By Rathan Haran, May 17, 2009 12:51 pm

Has Facebook finally gotten it?  With the amount of personal data and interactions that they are able to collect, it should be a no-brainer for them to work on a recommendation framework.  With the advent of user-generated content, we are in information over-load at this point (just look at how many unread emails you have, or how many article feeds you end up ignoring).  The next big move needs to be a way to sort through all of this information and bubble up things that we care about as individuals.

Facebook is in a great place to do this because of their unique position in that people see a ton of value in declaring a lot about themselves over their platform (maybe a bit too much when you are “no longer in a relationship” – broken heart).   The popular a/s/l (age, sex, location) back in the day in AOL chat rooms was one of the first forms of public declaration on the web and this basic desire/need to share information about ourselves has not changed as the web has evolved.  Facebook has created a place where people want to do this, and that could be the most important and valuable thing they have to offer.
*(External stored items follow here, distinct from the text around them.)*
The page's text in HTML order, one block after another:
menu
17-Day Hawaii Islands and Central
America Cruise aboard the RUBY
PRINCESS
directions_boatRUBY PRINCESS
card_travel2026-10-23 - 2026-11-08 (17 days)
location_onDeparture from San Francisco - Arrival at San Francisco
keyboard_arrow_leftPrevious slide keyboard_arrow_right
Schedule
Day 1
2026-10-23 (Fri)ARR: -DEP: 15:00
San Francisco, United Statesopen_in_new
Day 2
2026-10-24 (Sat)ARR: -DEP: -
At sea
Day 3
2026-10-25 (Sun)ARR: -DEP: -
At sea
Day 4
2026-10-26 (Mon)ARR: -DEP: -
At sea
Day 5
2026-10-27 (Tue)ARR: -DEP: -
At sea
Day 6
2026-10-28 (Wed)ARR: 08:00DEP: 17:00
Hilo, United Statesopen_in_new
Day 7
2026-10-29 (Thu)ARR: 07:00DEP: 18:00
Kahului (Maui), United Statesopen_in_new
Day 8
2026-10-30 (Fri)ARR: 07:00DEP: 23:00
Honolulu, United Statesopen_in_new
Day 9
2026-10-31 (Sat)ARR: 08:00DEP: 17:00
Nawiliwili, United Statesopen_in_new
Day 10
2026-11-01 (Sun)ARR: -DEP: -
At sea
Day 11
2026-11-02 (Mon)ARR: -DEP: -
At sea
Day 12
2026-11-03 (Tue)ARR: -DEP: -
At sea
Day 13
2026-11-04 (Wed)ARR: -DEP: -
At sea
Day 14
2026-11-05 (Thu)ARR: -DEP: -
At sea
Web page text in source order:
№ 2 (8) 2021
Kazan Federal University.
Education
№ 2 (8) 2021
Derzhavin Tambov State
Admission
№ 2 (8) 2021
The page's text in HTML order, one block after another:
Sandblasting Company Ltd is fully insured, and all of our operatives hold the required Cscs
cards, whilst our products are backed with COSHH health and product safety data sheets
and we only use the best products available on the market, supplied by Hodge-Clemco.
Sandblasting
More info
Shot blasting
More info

I recently met with some folks at Yahoo and noted a particularly interesting thing about users inputting accurate information.  There are tens of thousands registered users at Yahoo that have the zip code 12345.  Now the funny thing about this zip code is that it is for a small county in New York where there are 10 registered business and way less than 10,000 inhabitants!  A Yahoo user doesn’t care to share where they live because there is no good, compelling reason to do it, while a Facebook user wants to share that information because it is valuable to their social network.  I wonder how many people on Yahoo live in 90210.  (On a side note, I found this information on Wolfram Alpha which is a statistical gold mine for anyone who loves numbers.)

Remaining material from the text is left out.